20.04.2026 (mise à jour 3)
Le Parti social démocrate (PSD), membre de la coalition gouvernementale roumaine aux côtés du Parti national libéral (PNL), de l'Union sauvez la Roumanie (USR) et de l'Union démocrate magyar de Roumanie (UDMR), a décidé ce lundi de retirer son soutien politique au Premier ministre Ilie Bolojan / La ministre roumaine des Affaires étrangères, Oana Ţoiu, a rencontré officiellement la présidente du Parlement européen, Roberta Metsola, à Bruxelles lundi. Les discussions ont porté sur les dossiers prioritaires de l'agenda européen
Newsroom, 20.04.2026, 21:22
Gouvernent – Le Parti social démocrate (PSD), membre de la coalition gouvernementale roumaine aux côtés du Parti national libéral (PNL), de l’Union sauvez la Roumanie (USR) et de l’Union démocrate magyar de Roumanie (UDMR), a décidé ce lundi de retirer son soutien politique au Premier ministre Ilie Bolojan, président des Libéraux. La décision a été prise à 97,7 % des voix. Dans un discours prononcé devant les militants du PSD à travers le pays, le président du parti, Sorin Grindeanu, a déclaré que les sociaux-démocrates ne pouvaient plus soutenir l’austérité imposée par le gouvernement et que le PSD devait agir avant qu’il ne soit trop tard. Après le vote du PSD, le Premier ministre a déclaré avoir pris acte de cette décision, qu’il a qualifiée d’erronée et d’irresponsable envers la Roumanie. « Il y a des choses non négociables, car c’est la seule façon de créer les conditions du développement : réduire le gaspillage, rendre l’État plus efficace et gouverner avec équité et intégrité. Le PSD ne partage pas ces principes », a déclaré Ilie Bolojan. Il a ajouté qu’il continuerait d’exercer son mandat de Premier ministre afin de garantir la stabilité du gouvernement. Auparavant, le Premier ministre avait averti qu’une rupture de la coalition pourrait compromettre les réformes, les réductions de dépenses et l’absorption des fonds du PNRR, dans un contexte économique national et international déjà difficile.

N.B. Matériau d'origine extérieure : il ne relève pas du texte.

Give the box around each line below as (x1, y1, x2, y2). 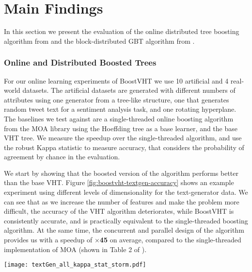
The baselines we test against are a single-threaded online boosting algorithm (4, 113, 234, 123)
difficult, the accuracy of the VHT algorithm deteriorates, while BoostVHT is (4, 206, 234, 216)
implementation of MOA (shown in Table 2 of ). (4, 244, 147, 254)
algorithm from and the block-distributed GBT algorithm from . (4, 35, 195, 46)
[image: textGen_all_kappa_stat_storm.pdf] (4, 261, 146, 269)
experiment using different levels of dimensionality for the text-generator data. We (4, 187, 248, 197)
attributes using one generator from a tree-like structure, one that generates (4, 94, 229, 104)
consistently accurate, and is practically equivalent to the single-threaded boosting (4, 215, 248, 225)
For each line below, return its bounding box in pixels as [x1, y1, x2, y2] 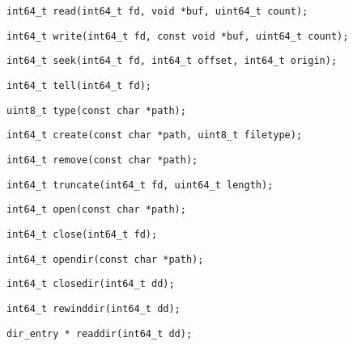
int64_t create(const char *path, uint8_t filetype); [6, 129, 303, 141]
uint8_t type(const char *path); [6, 104, 186, 116]
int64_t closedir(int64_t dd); [6, 278, 175, 290]
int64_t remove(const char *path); [6, 154, 198, 166]
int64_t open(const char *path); [6, 204, 186, 216]
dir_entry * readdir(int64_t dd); [6, 327, 193, 340]
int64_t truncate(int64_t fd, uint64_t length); [6, 179, 274, 191]
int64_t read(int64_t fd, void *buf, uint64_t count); [6, 6, 308, 17]
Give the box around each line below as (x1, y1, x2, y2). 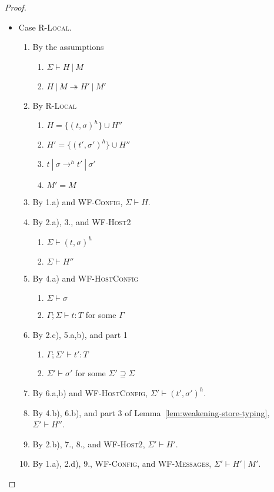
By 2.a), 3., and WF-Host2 (32, 215, 131, 227)
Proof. (5, 1, 26, 13)
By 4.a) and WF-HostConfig (32, 272, 139, 284)
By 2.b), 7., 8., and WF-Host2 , (32, 437, 145, 450)
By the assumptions (32, 41, 104, 53)
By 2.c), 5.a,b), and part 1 (32, 328, 128, 340)
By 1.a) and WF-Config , (32, 196, 123, 208)
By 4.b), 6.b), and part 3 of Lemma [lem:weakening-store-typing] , (32, 406, 270, 419)
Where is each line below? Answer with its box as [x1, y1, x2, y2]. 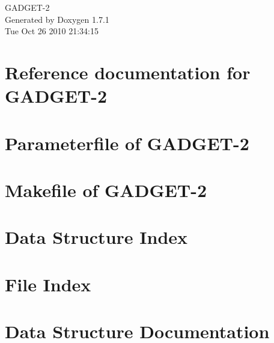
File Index [5, 272, 91, 296]
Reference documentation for [5, 59, 251, 84]
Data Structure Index [5, 225, 188, 249]
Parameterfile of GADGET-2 [5, 130, 249, 155]
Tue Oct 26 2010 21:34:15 [5, 25, 99, 37]
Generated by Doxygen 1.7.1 [5, 13, 109, 25]
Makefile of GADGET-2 [5, 177, 207, 202]
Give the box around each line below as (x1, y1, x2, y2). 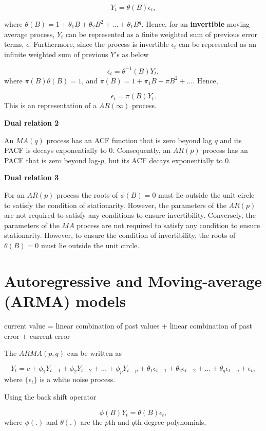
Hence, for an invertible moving (146, 19, 250, 29)
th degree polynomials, (135, 416, 206, 427)
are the (80, 416, 103, 427)
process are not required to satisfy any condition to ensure (77, 219, 260, 230)
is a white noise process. (40, 374, 116, 385)
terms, (4, 39, 24, 49)
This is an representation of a (4, 100, 97, 111)
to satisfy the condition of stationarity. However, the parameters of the (4, 199, 226, 210)
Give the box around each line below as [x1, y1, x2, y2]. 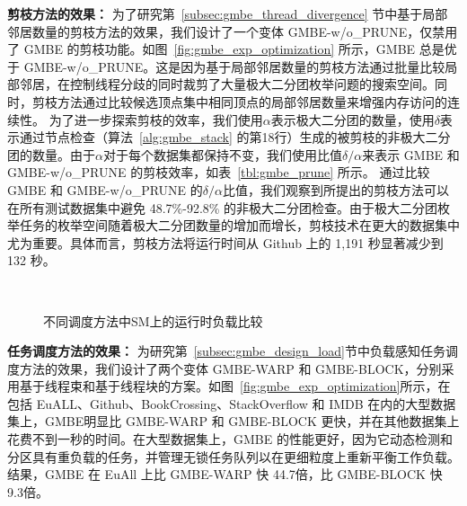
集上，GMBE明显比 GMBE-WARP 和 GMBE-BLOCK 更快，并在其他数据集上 [7, 412, 460, 431]
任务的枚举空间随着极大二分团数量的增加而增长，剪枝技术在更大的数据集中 [19, 216, 460, 235]
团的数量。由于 [7, 145, 95, 164]
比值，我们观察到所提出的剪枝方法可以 [222, 180, 449, 199]
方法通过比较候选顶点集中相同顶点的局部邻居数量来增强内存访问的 [57, 92, 447, 111]
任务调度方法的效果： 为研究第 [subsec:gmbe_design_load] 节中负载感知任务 [7, 342, 445, 360]
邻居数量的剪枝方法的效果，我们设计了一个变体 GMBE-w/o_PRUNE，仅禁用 [7, 22, 458, 40]
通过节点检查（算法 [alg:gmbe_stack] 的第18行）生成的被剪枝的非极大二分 [19, 128, 451, 146]
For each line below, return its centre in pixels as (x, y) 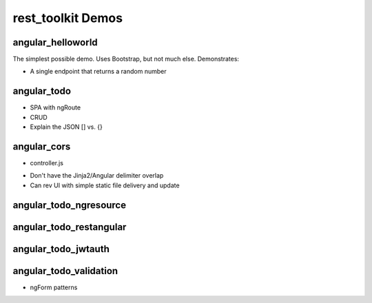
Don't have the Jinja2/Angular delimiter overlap (97, 176)
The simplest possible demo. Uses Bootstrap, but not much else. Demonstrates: (126, 59)
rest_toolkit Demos (68, 18)
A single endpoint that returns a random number (98, 72)
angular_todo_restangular (70, 227)
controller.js (46, 163)
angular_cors (42, 146)
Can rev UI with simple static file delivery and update (105, 185)

Affaires étrangères – La ministre roumaine des Affaires étrangères, Oana Ţoiu, a rencontré officiellement la présidente du Parlement européen, Roberta Metsola, à Bruxelles lundi. Les discussions ont porté sur les dossiers prioritaires de l’agenda européen : les priorités de la Roumanie pour le futur budget pluriannuel, les mesures nécessaires pour accroître la compétitivité et les opportunités de croissance des entreprises au sein d’un marché unique amélioré, la situation sécuritaire et la contribution européenne à la sécurité. Le cadre financier pluriannuel (CFP) pour la période 2028-2034 a été un point central des échanges. La ministre roumaine partage l’ambition du Parlement européen d’un budget capable de soutenir la transformation économique du continent. Auparavant, Oana Ţoiu avait inauguré un événement au siège de l’OTAN, au cours duquel 20 entreprises roumaines de premier plan ont présenté des solutions de défense aux États membres de l’Alliance atlantique. Il s’agit de systèmes de défense anti-drones et anti-aérienne, d’intelligence artificielle, de cybersécurité et de communications pour tous types d’environnements, y compris l’espace.